### Exercise aim
With the pictures left out, restate every entry word for word.

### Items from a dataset
===============
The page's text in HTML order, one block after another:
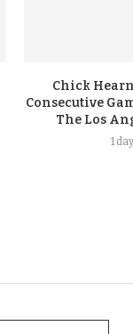
Chick
Consecutive
The Los
1
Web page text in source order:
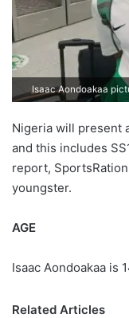
Isaac Aondoakaa
Nigeria will present
and this includes
report,
youngster.
AGE
Isaac Aondoakaa is
Related Articles
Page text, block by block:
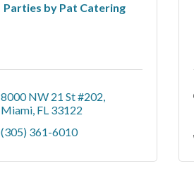
Parties by Pat Catering
8000 NW 21 St #202
Miami FL 33122
(305) 361-6010
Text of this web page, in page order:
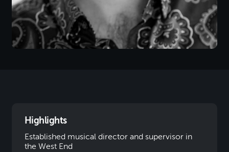
Highlights
Established musical director and supervisor in
the West End
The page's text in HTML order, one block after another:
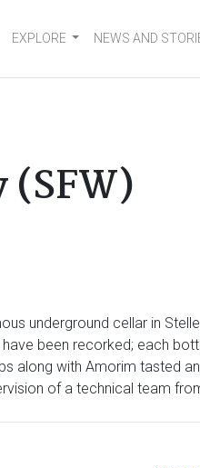
EXPLORE NEWS AND
underground cellar in
been recorked; each
along with Amorim tasted
of a technical team
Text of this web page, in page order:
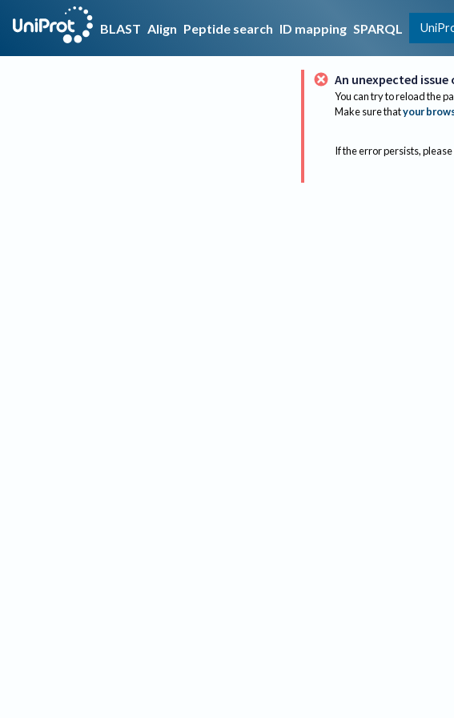
BLAST Align Peptide search ID mapping SPARQL
An unexpected issue
You can try to reload the
Make sure thatyour
If the error persists, please
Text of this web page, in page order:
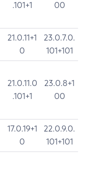
.101+1
00
21.0.11+1
0
23.0.7.0.
101+101
21.0.11.0
.101+1
23.0.8+1
00
17.0.19+1
0
22.0.9.0.
101+101
===============
### Exercise response
The page's text in HTML order, one block after another:
Chick
Consecutive
The Los
1
Web page text in source order:
Isaac Aondoakaa
Nigeria will present
and this includes
report,
youngster.
AGE
Isaac Aondoakaa is
Related Articles
Page text, block by block:
Parties by Pat Catering
8000 NW 21 St #202
Miami FL 33122
(305) 361-6010
Text of this web page, in page order:
Highlights
Established musical director and supervisor in
the West End
The page's text in HTML order, one block after another:
EXPLORE NEWS AND
underground cellar in
been recorked; each
along with Amorim tasted
of a technical team
Text of this web page, in page order:
BLAST Align Peptide search ID mapping SPARQL
An unexpected issue
You can try to reload the
Make sure thatyour
If the error persists, please
Text of this web page, in page order:
.101+1
00
21.0.11+1
0
23.0.7.0.
101+101
21.0.11.0
.101+1
23.0.8+1
00
17.0.19+1
0
22.0.9.0.
101+101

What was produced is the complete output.